• _Exercise goal_
Only one stretch of the data below is needed. Output the lines from the one with "The Literature Review" up to and including the one with "initialize the system. (5, 61, 83, 74)", exactly as they stand.

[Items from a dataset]
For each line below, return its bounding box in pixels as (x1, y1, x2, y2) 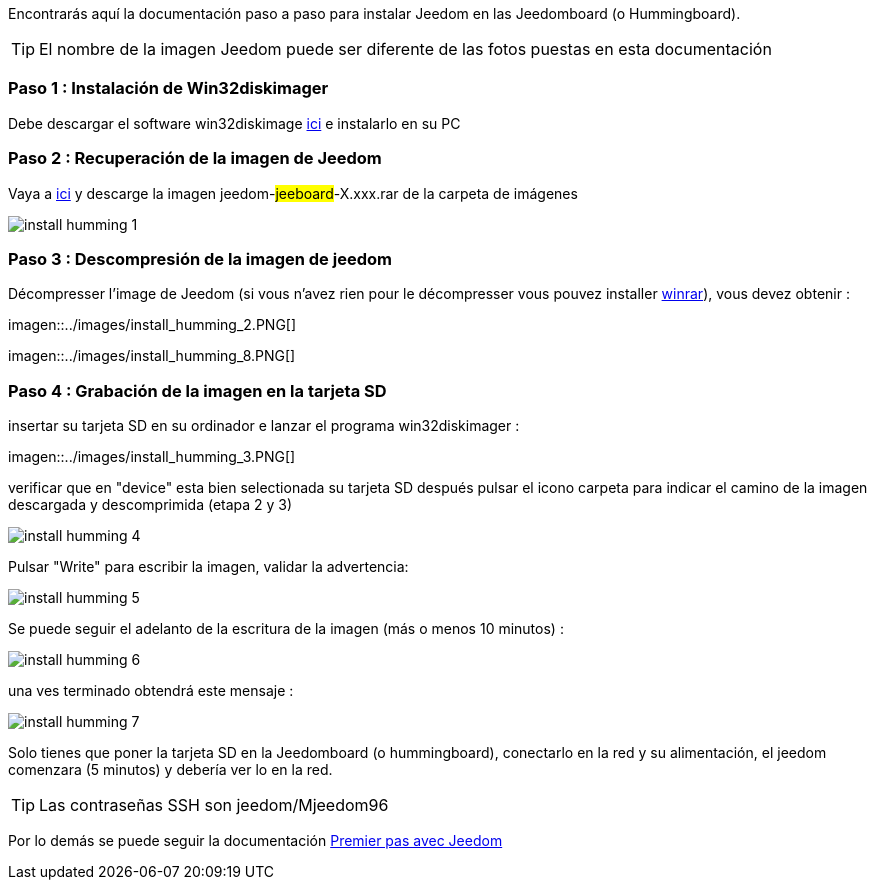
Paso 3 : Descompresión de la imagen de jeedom (8, 248, 392, 269)
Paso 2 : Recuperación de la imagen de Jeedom (8, 148, 382, 169)
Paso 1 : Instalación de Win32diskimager (8, 78, 329, 99)
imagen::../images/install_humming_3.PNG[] (8, 448, 296, 465)
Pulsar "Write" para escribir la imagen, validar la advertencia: (8, 558, 409, 575)
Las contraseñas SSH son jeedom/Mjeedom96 (39, 795, 389, 815)
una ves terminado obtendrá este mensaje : (8, 682, 294, 699)
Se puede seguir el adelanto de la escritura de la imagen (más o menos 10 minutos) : (8, 620, 564, 637)
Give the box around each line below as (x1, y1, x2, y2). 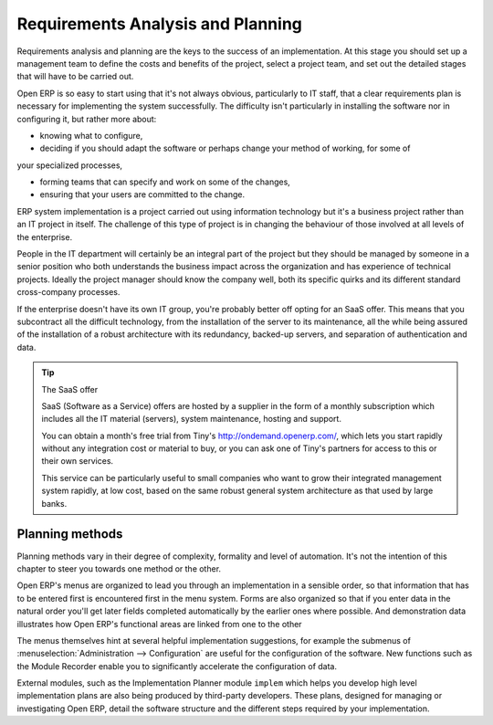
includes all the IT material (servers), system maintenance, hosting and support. (41, 414, 342, 425)
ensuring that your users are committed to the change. (39, 189, 246, 200)
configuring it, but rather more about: (16, 113, 157, 124)
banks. (41, 498, 68, 509)
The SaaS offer (41, 384, 99, 394)
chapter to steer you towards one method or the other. (16, 562, 222, 574)
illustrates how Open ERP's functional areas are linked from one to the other (16, 618, 302, 629)
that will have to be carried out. (16, 71, 134, 82)
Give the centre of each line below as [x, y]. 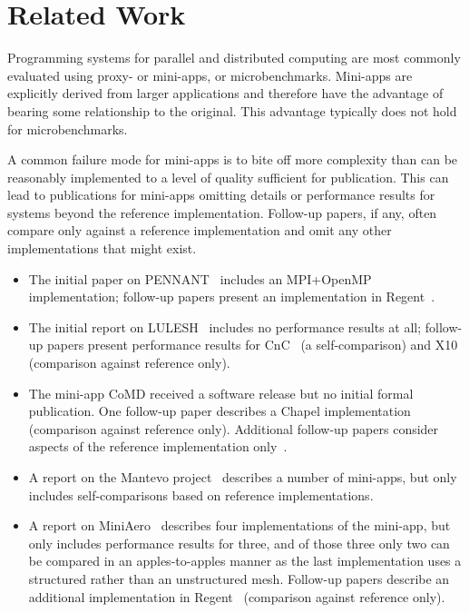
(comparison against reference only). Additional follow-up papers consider [234, 428]
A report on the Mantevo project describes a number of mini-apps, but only [243, 477]
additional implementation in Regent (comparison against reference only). [237, 596]
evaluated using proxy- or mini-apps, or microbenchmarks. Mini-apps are [210, 75]
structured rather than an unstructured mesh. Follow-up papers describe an [239, 578]
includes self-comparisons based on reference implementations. [201, 494]
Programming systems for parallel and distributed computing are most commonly [234, 58]
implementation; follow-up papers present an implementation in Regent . [232, 297]
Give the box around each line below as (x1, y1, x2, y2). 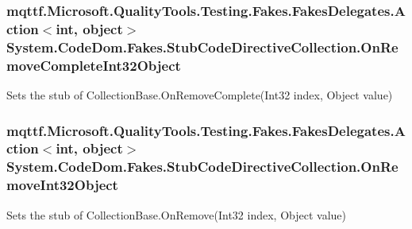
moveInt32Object (6, 175, 118, 195)
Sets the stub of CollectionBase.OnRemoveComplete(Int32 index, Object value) (6, 86, 393, 103)
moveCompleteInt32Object (6, 55, 181, 75)
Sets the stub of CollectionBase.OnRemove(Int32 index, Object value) (6, 206, 346, 223)
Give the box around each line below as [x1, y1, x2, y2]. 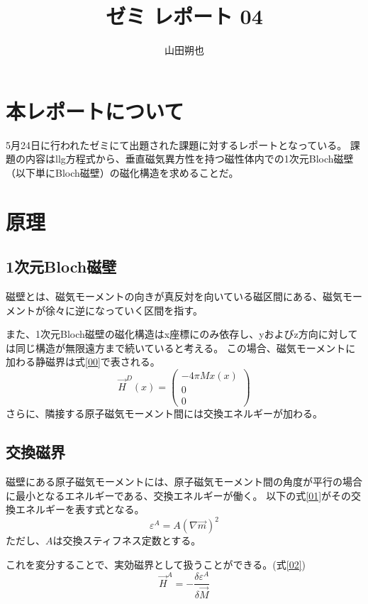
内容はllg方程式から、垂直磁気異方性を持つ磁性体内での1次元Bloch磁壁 [25, 151, 354, 166]
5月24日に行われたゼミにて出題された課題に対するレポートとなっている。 [6, 137, 347, 152]
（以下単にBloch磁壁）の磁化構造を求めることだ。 [6, 165, 239, 180]
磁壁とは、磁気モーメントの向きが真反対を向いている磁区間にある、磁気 [6, 289, 343, 304]
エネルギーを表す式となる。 [15, 502, 145, 517]
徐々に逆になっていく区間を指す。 [45, 302, 203, 317]
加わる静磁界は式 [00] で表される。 [6, 354, 160, 369]
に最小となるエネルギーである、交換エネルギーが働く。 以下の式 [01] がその [6, 488, 352, 503]
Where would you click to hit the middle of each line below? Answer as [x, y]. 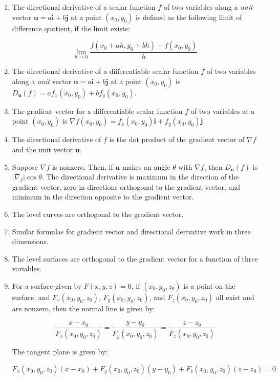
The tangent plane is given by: [60, 352]
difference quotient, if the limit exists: [71, 28]
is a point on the [209, 285]
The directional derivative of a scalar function [84, 7]
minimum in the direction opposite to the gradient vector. [103, 197]
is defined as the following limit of [189, 17]
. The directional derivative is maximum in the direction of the [140, 177]
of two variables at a [223, 111]
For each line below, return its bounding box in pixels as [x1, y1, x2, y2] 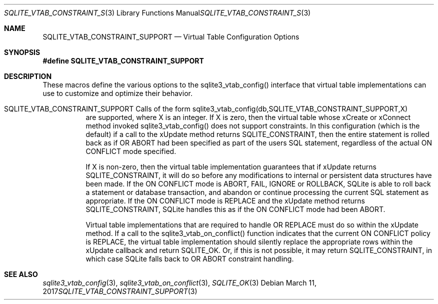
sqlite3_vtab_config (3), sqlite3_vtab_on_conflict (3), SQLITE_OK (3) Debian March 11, [42, 278, 316, 287]
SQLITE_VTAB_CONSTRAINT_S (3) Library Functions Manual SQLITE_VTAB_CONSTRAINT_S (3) [4, 8, 311, 17]
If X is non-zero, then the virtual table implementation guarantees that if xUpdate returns [85, 162, 376, 171]
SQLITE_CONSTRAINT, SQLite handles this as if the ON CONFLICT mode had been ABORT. [85, 205, 385, 213]
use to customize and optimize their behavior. [42, 89, 192, 97]
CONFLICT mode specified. [85, 147, 176, 155]
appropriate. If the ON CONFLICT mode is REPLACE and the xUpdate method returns [85, 196, 365, 205]
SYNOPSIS [4, 48, 40, 56]
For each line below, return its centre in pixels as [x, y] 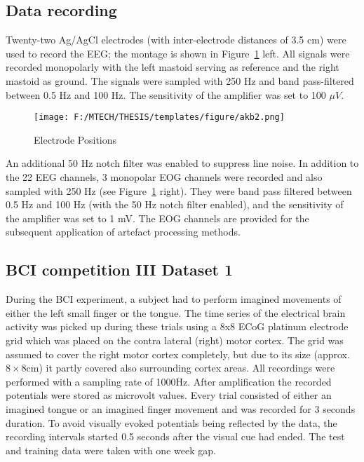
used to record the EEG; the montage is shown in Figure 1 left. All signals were [178, 53]
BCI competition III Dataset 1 [119, 270]
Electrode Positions [75, 139]
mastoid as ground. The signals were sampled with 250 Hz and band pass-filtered [180, 80]
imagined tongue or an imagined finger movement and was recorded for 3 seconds [181, 408]
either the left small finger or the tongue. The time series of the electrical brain [176, 312]
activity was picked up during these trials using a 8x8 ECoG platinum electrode [177, 326]
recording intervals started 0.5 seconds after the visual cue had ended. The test [175, 436]
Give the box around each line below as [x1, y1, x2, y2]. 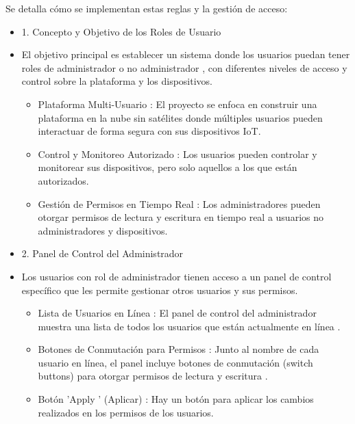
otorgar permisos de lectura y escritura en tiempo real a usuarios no [38, 210, 323, 224]
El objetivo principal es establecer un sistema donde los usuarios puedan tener [21, 47, 350, 62]
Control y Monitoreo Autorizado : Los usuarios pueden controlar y [38, 146, 317, 161]
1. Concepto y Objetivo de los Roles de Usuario [21, 24, 221, 38]
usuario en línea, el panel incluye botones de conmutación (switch [38, 355, 313, 369]
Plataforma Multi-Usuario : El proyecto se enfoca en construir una [38, 96, 317, 111]
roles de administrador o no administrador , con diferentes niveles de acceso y [21, 60, 347, 75]
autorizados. [38, 173, 89, 187]
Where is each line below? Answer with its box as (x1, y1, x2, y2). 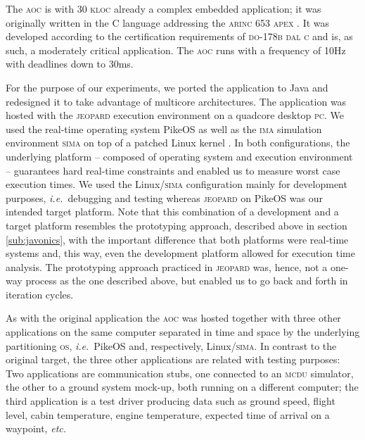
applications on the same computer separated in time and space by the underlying (6, 325, 360, 339)
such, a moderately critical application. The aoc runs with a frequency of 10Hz (6, 42, 346, 57)
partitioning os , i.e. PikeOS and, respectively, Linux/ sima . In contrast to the (6, 338, 337, 353)
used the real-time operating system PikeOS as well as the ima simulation (6, 121, 322, 136)
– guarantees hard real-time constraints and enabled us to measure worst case (6, 163, 340, 177)
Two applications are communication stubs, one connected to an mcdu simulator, (6, 365, 354, 380)
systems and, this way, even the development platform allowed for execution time (6, 246, 355, 260)
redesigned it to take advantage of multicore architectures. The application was (6, 94, 347, 108)
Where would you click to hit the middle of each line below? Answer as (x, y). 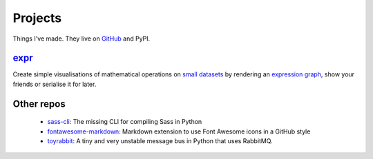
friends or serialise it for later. (55, 84)
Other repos (39, 104)
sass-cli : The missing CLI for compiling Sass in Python (125, 122)
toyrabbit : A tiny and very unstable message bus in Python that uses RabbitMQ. (160, 141)
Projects (37, 18)
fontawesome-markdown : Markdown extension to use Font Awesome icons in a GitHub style (179, 131)
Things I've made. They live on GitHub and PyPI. (82, 39)
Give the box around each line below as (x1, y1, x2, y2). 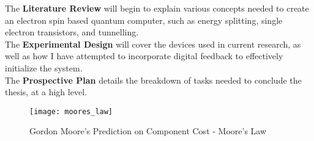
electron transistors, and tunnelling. (5, 26, 139, 38)
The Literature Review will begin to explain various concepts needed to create (5, 2, 309, 14)
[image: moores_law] (29, 107, 113, 116)
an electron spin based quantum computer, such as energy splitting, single (5, 13, 283, 26)
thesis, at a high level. (5, 85, 87, 98)
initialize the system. (5, 61, 83, 74)
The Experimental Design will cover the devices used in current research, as (5, 37, 301, 50)
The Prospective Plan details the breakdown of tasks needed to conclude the (5, 73, 302, 86)
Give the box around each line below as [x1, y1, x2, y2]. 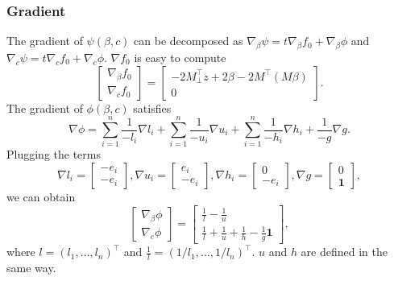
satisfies [133, 99, 172, 116]
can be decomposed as [134, 32, 243, 49]
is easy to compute [134, 49, 226, 66]
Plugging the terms [6, 146, 101, 163]
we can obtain [6, 188, 76, 205]
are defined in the [301, 243, 388, 260]
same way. [6, 259, 56, 276]
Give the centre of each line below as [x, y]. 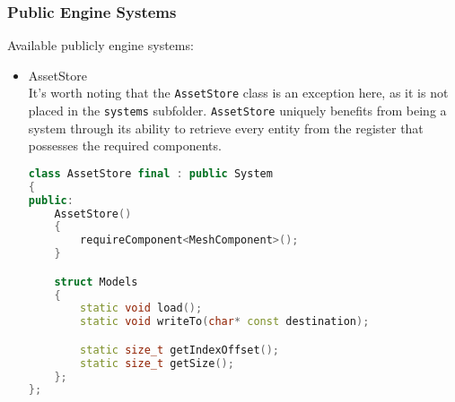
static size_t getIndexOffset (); [180, 350]
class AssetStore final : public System [150, 173]
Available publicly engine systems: [101, 45]
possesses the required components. [125, 145]
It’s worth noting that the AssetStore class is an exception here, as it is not [238, 93]
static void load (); [141, 308]
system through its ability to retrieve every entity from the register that [226, 128]
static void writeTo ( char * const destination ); [225, 322]
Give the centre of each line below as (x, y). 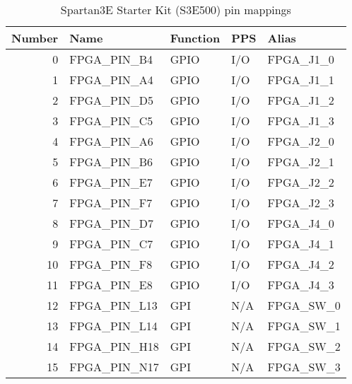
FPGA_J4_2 (301, 264)
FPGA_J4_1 (301, 244)
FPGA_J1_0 (301, 59)
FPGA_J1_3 (301, 121)
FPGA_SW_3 (304, 367)
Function (195, 38)
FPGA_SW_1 (304, 326)
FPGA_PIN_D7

• _Written response_
The Literature Review will begin to explain various concepts needed to create (5, 2, 309, 14)
[image: moores_law] (29, 107, 113, 116)
an electron spin based quantum computer, such as energy splitting, single (5, 13, 283, 26)
thesis, at a high level. (5, 85, 87, 98)
initialize the system. (5, 61, 83, 74)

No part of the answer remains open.